Investments on Equivesto are high risk. There is a chance you could lose your entire investment. Once you invest in a company on Equivesto, you are now a direct shareholder in that company. Each company has its own projections, goals, and expectations around capital and when/how they aim to provide earnings and returns to their investors.
Read each company's campaign page and documents carefully to understand each company's individual goals around investment repayment.
When investing in companies on Equivesto, you should not expect to get your money back for at least 5 years.
When companies do repay investors, there are several ways investors could see those returns.
Dividends: A payment announced by the company to its eligible shareholders (investors). Dividends are a payment of a portion of the extra money the company has at the end of the year, usually made up of its profits. Companies will sometimes declare dividends as a percentage of that years profits, evenly divided by the number of shares.
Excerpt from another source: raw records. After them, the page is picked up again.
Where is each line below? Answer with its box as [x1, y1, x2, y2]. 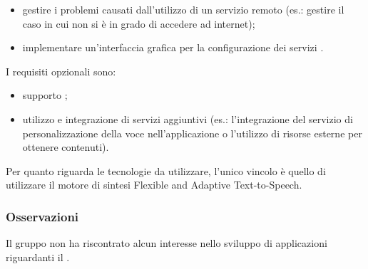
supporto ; [22, 88, 68, 102]
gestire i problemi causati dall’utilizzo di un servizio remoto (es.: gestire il [22, 2, 344, 16]
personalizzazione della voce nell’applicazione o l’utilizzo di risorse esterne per [22, 125, 362, 140]
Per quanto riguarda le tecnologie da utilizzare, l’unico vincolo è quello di [6, 163, 326, 178]
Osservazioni [6, 207, 79, 225]
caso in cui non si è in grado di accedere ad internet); [22, 16, 255, 31]
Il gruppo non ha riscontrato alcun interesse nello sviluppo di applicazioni [6, 236, 327, 250]
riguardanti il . [6, 249, 70, 264]
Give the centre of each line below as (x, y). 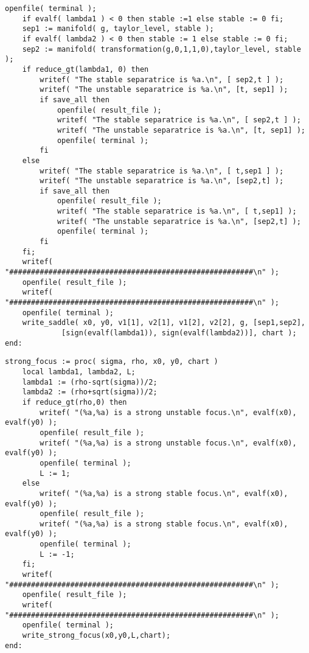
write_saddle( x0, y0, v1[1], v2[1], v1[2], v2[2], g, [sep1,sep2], (164, 323)
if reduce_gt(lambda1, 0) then (85, 69)
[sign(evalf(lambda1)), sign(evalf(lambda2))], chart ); (179, 333)
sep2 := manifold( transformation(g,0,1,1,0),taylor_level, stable (161, 49)
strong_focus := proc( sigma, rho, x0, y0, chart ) (112, 362)
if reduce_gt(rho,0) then (75, 402)
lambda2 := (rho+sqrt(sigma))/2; (90, 392)
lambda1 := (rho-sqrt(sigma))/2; (90, 382)
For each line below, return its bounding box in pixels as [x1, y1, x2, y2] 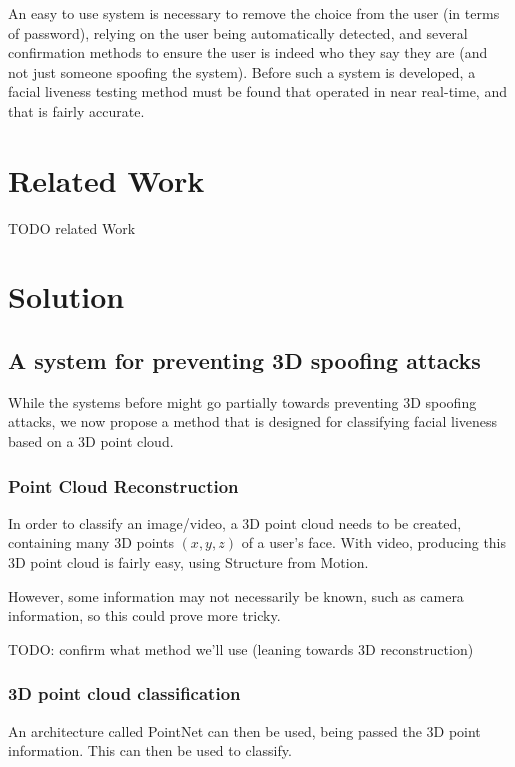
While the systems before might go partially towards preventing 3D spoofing [8, 391, 477, 412]
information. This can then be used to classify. [8, 740, 292, 761]
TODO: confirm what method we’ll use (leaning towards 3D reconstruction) [8, 638, 474, 659]
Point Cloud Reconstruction [8, 473, 239, 498]
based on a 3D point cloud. [8, 431, 174, 452]
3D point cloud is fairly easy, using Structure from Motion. [8, 552, 369, 573]
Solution [8, 276, 125, 317]
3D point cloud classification [8, 681, 241, 706]
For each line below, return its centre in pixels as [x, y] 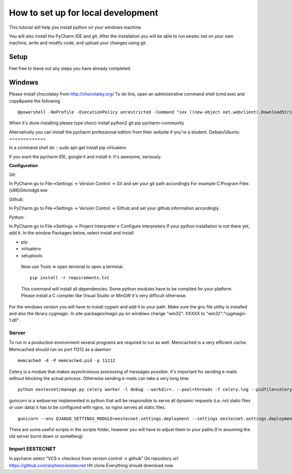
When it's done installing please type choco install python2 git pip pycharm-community [97, 123]
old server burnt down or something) [46, 436]
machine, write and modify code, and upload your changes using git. [78, 43]
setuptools [32, 255]
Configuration [24, 166]
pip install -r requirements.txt [70, 278]
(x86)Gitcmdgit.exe [28, 190]
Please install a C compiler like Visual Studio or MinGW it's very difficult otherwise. [104, 296]
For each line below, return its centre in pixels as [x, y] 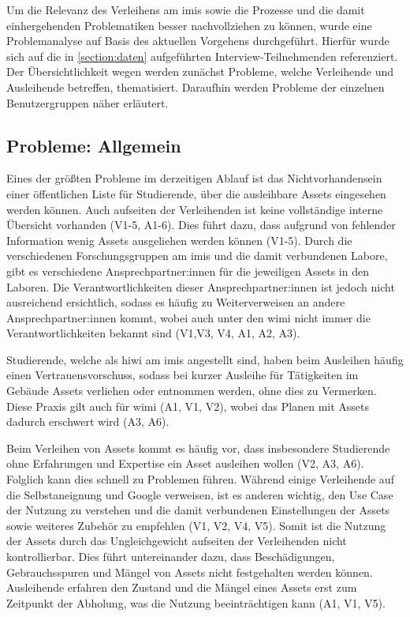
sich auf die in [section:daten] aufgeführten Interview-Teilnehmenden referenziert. [202, 56]
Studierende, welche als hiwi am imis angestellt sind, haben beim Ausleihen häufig [205, 359]
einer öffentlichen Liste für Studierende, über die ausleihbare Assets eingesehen [196, 193]
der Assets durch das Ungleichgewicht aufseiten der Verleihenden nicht [177, 541]
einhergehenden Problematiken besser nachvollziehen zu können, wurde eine [189, 25]
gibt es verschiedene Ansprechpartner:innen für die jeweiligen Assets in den [188, 271]
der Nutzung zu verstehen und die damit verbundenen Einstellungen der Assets [198, 510]
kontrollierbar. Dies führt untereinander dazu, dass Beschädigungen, [171, 557]
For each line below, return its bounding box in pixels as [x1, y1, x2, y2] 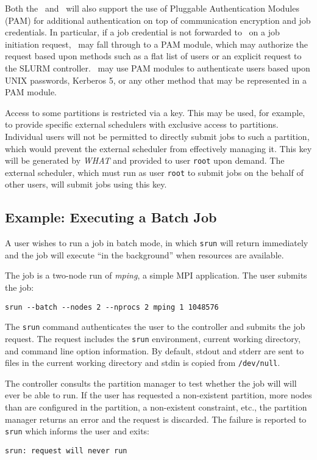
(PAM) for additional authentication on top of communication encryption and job [5, 13, 311, 26]
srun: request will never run [5, 446, 127, 455]
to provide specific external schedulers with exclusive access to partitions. [5, 118, 279, 131]
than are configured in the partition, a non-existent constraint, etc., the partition [5, 401, 307, 414]
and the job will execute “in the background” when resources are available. [5, 248, 284, 261]
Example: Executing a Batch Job [5, 208, 217, 227]
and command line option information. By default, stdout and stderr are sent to [5, 344, 304, 357]
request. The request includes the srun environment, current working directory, [5, 332, 301, 345]
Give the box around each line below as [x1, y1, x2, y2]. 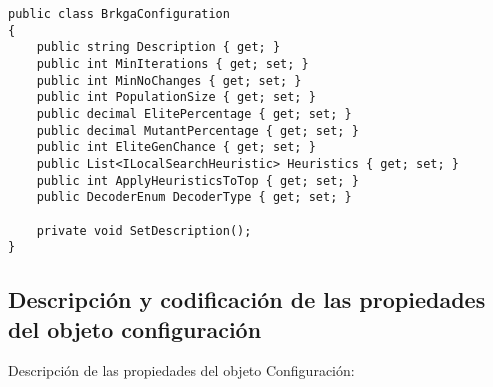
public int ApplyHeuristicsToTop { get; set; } [36, 173, 359, 188]
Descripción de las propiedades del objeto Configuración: [8, 360, 355, 381]
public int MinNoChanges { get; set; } [36, 73, 302, 88]
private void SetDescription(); [36, 223, 252, 238]
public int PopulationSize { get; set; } [36, 90, 316, 105]
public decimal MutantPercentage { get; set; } [36, 123, 359, 138]
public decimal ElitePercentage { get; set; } [36, 106, 352, 121]
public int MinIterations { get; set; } [36, 56, 309, 71]
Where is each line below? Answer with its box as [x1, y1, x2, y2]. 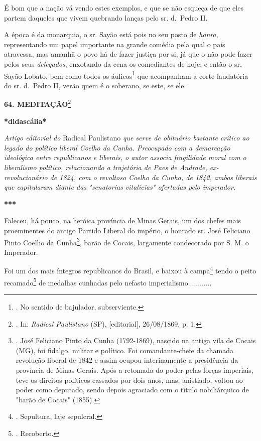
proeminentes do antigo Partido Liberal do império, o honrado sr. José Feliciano [4, 225, 250, 235]
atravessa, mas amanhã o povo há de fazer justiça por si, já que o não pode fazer [4, 49, 252, 59]
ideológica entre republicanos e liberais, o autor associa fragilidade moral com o [4, 152, 246, 163]
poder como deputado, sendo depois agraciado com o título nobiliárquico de [16, 384, 249, 395]
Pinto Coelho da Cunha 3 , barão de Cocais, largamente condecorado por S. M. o [4, 235, 249, 247]
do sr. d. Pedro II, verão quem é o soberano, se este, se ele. [4, 80, 186, 90]
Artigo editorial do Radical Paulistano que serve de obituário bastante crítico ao [4, 132, 249, 143]
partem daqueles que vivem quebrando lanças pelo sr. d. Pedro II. [4, 12, 208, 23]
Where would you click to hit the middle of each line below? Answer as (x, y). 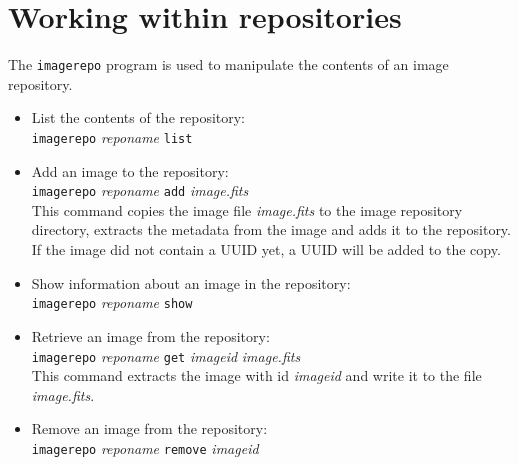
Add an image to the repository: (130, 170)
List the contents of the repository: (138, 117)
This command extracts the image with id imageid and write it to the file (256, 375)
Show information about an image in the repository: (191, 282)
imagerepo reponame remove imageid (145, 447)
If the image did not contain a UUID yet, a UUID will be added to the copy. (266, 249)
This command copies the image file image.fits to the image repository (247, 209)
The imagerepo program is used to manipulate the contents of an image (228, 64)
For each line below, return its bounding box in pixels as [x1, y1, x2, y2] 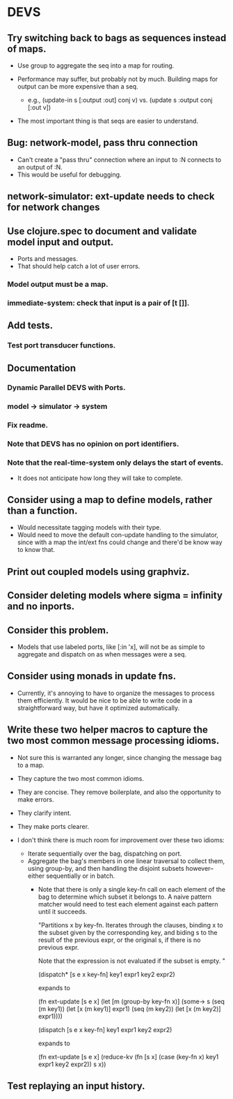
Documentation [7, 362, 77, 374]
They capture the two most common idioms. [17, 774, 145, 782]
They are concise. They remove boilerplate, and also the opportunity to [17, 788, 221, 796]
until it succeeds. [38, 907, 88, 915]
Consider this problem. [7, 624, 109, 636]
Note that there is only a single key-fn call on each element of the [38, 885, 226, 893]
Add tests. [7, 320, 54, 331]
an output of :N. [17, 163, 63, 171]
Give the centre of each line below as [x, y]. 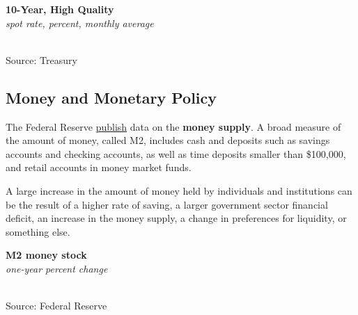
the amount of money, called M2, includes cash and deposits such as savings [168, 140]
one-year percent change [57, 268]
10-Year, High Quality [60, 9]
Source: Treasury [41, 59]
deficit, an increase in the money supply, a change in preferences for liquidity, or [176, 218]
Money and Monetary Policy [111, 97]
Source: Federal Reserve [56, 306]
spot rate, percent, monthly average [80, 23]
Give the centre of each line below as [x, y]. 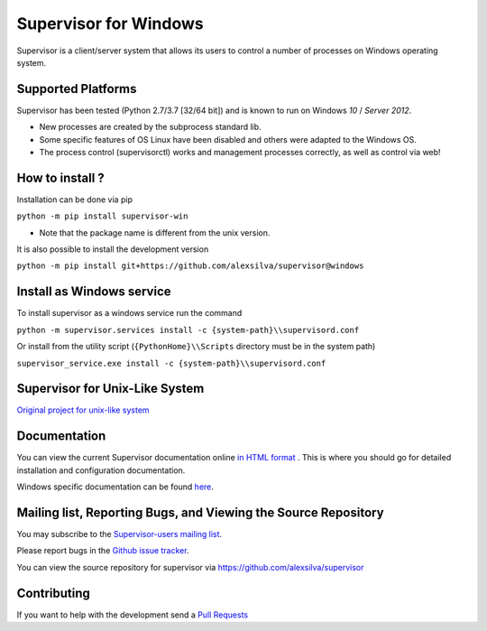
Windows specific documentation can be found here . [115, 487]
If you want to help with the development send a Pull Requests [132, 615]
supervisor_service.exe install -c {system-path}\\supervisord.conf [171, 363]
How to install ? [61, 177]
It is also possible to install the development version [113, 249]
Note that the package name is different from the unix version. [155, 232]
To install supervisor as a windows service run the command [129, 313]
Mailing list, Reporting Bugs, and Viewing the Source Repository [200, 512]
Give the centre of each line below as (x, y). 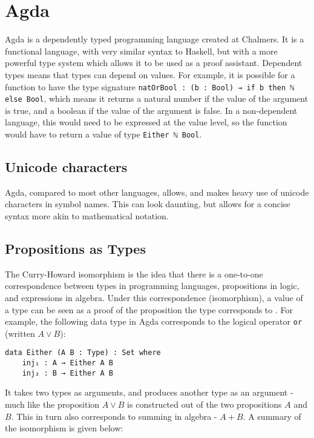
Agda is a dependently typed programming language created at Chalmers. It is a (155, 39)
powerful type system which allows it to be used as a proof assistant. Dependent (154, 63)
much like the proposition (52, 404)
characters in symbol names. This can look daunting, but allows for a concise (148, 204)
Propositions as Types (75, 249)
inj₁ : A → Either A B (67, 363)
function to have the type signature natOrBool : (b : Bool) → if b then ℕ (150, 86)
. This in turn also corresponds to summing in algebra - (114, 416)
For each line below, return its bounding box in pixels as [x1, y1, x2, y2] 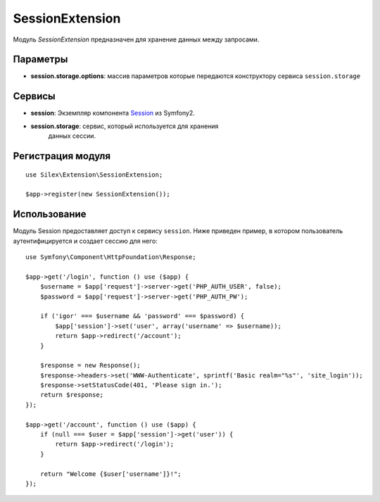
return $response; [39, 391, 104, 399]
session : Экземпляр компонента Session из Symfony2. [30, 109, 195, 118]
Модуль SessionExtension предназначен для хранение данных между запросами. [13, 35, 260, 44]
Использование [13, 208, 87, 220]
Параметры [13, 54, 68, 65]
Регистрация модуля [13, 150, 111, 162]
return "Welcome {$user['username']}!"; [39, 470, 182, 478]
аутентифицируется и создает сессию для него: [13, 237, 158, 245]
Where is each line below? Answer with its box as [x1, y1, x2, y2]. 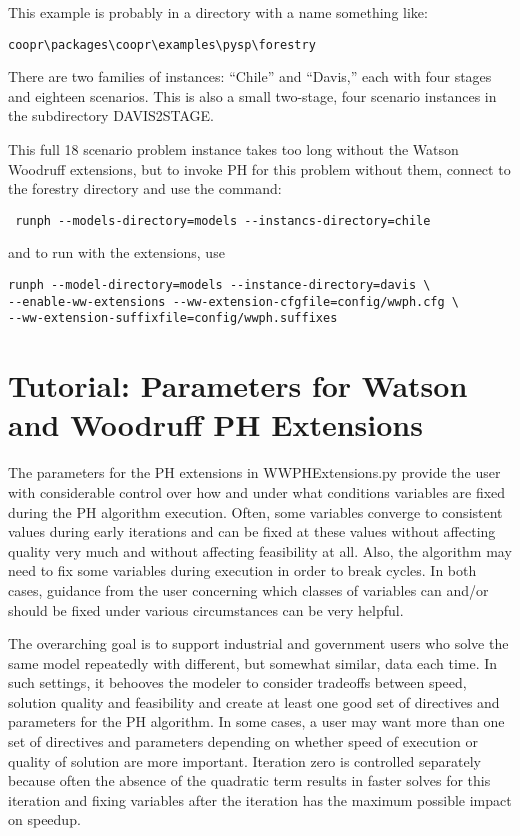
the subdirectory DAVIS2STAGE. [8, 105, 215, 126]
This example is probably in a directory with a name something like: [8, 2, 428, 22]
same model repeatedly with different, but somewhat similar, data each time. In [8, 652, 498, 673]
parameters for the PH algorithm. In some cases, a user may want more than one [8, 711, 505, 732]
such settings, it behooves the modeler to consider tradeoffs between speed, [8, 672, 467, 693]
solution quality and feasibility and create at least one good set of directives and [8, 691, 500, 712]
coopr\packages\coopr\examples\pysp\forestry [8, 37, 316, 52]
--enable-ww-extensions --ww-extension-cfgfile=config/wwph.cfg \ [8, 294, 460, 309]
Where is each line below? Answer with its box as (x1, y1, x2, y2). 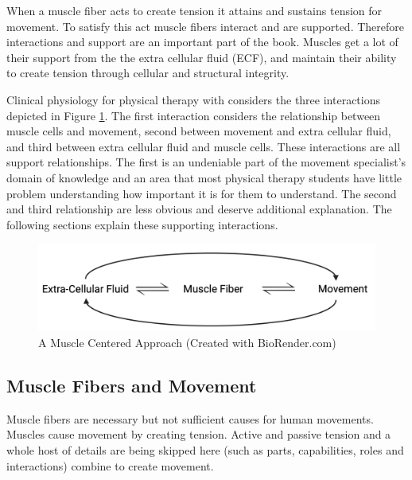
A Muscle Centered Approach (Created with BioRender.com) (38, 334, 336, 351)
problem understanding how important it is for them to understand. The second (6, 185, 397, 201)
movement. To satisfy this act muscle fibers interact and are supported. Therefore (6, 18, 404, 34)
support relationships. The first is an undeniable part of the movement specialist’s (6, 154, 406, 170)
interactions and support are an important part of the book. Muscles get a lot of (6, 33, 398, 50)
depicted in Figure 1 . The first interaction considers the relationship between (6, 107, 381, 123)
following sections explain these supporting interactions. (6, 216, 278, 232)
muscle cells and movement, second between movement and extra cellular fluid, (6, 123, 391, 139)
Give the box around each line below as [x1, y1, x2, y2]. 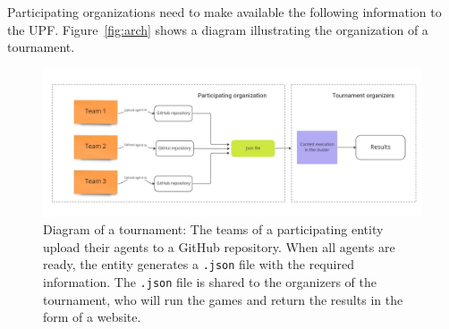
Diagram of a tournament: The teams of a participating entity [43, 220, 384, 238]
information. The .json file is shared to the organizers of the [43, 272, 377, 291]
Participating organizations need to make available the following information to [7, 3, 442, 21]
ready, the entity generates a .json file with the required [43, 255, 354, 274]
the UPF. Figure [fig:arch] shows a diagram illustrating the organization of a [7, 20, 428, 38]
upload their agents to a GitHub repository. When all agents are [43, 237, 395, 256]
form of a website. [43, 308, 141, 326]
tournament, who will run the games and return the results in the [43, 290, 403, 308]
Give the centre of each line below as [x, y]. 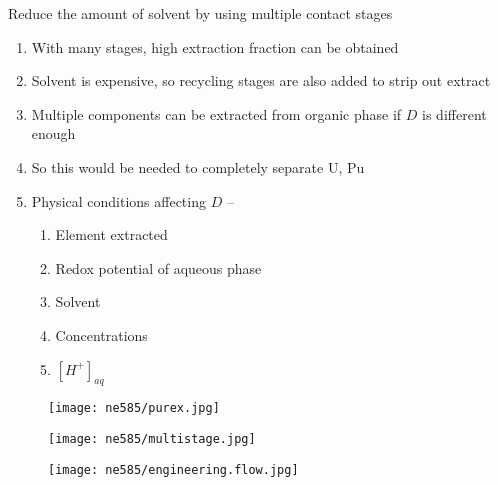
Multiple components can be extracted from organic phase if [216, 113]
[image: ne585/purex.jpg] [134, 408]
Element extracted [111, 234]
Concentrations [101, 334]
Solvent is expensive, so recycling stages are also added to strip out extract [261, 80]
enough [53, 133]
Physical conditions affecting [118, 200]
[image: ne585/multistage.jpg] [152, 438]
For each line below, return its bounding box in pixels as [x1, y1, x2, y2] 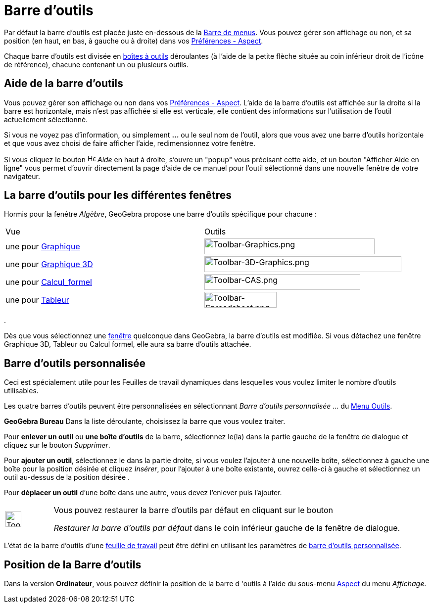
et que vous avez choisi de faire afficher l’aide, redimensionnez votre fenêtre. [4, 139, 255, 147]
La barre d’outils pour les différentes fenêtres [4, 189, 232, 202]
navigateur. [4, 172, 40, 181]
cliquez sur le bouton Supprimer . [4, 441, 110, 450]
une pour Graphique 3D [5, 259, 93, 270]
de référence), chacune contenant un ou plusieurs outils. [4, 60, 189, 69]
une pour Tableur [5, 295, 69, 305]
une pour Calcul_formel [5, 277, 92, 287]
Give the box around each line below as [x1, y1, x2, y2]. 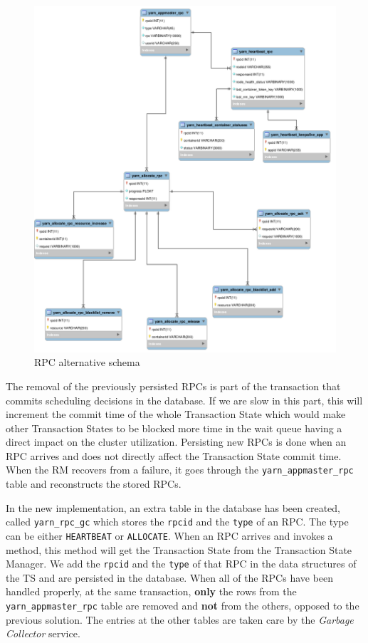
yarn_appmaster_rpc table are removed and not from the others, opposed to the [6, 598, 359, 613]
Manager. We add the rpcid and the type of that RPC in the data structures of [6, 556, 357, 571]
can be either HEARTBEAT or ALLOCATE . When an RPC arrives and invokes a [6, 528, 333, 543]
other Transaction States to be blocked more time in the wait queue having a [6, 420, 342, 435]
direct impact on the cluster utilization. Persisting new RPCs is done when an [6, 434, 347, 449]
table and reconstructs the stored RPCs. [6, 476, 182, 491]
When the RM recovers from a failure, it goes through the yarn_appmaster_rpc [6, 462, 354, 477]
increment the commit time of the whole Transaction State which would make [6, 407, 346, 422]
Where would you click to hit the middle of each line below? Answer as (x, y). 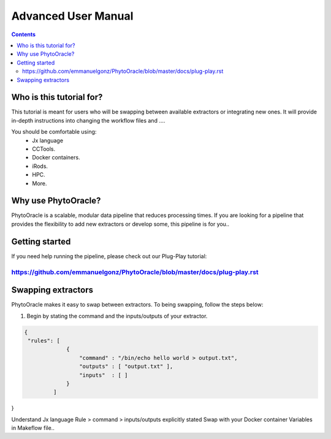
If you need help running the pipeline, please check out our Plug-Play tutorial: (109, 256)
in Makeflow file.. (33, 428)
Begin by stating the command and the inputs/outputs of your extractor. (117, 316)
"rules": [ (44, 341)
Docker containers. (56, 158)
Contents (24, 34)
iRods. (40, 166)
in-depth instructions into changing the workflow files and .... (88, 120)
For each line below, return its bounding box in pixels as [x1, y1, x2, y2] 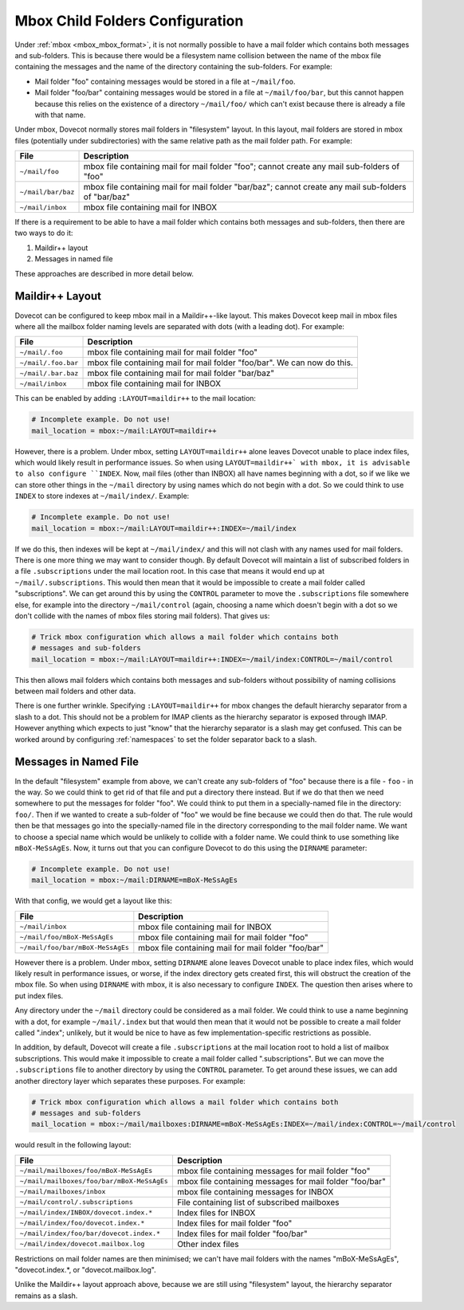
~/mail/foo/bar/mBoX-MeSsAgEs [19, 943, 129, 952]
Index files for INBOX [176, 1207, 256, 1218]
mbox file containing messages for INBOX [176, 1186, 334, 1197]
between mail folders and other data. [14, 686, 136, 696]
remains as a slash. [14, 1291, 78, 1300]
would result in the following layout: [14, 1140, 132, 1150]
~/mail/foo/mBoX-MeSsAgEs [19, 933, 114, 942]
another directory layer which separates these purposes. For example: [14, 1076, 246, 1085]
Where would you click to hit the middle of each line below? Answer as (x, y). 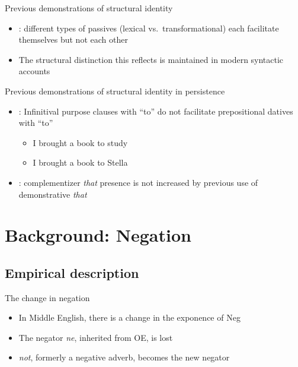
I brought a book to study (80, 142)
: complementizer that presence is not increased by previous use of (138, 182)
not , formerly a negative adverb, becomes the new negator (124, 357)
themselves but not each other (73, 39)
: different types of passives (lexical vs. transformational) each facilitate (149, 28)
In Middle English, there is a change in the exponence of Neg (129, 317)
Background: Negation (98, 235)
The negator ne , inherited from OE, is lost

Sale of the Company: One way investors might see returns on their investment is the sale of the company. Often, startups are looking to grow in size and become a potential target for purchase by a larger company in their space. If this were to happen, the acquiring company would make an offer to the startup to buy all of its outstanding shares, including those held by investors. By the time the startup is acquired, the hope is that the value has grown considerably, so the founders and investors would make money based on the difference between the price they paid for their shares, and the price they sold them at (capital gains).
Going Public (Listing on a Stock Market): Many companies hope to grow in size and eventually 'go public' by listing themselves on a stock exchange like the Toronto Stock Exchange (TSX). When a company goes public and lists itself on an exchange, it allows public investors to buy and sell its shares between themselves. This allows the original investors to also sell their shares publicly, any time they like. By the time a company goes public, the hope is that it will be much larger, and the price the shares trade at in the market will be much more than the original investor paid for them (capital gains).
Share Repurchase: Some companies hope to give their investors their money back by allowing share repurchases. These are special events when the company buys back some or all of its shares from its investors. Some repurchases are required whenever the company chooses, and some are voluntary and chosen by the investors. The value of the shares at the time of repurchase is set by the company, and can be equal to the original price paid (if the company paid dividends in between) or at a new higher price based on the company's increased value.
When picking which companies to invest in, make sure you carefully review their goals around investor return and ensure that those align with your own investment time horizon goals. However, given the companies on Equivesto are small businesses, it is important to plan for at least no return on your investment for at least 5 years.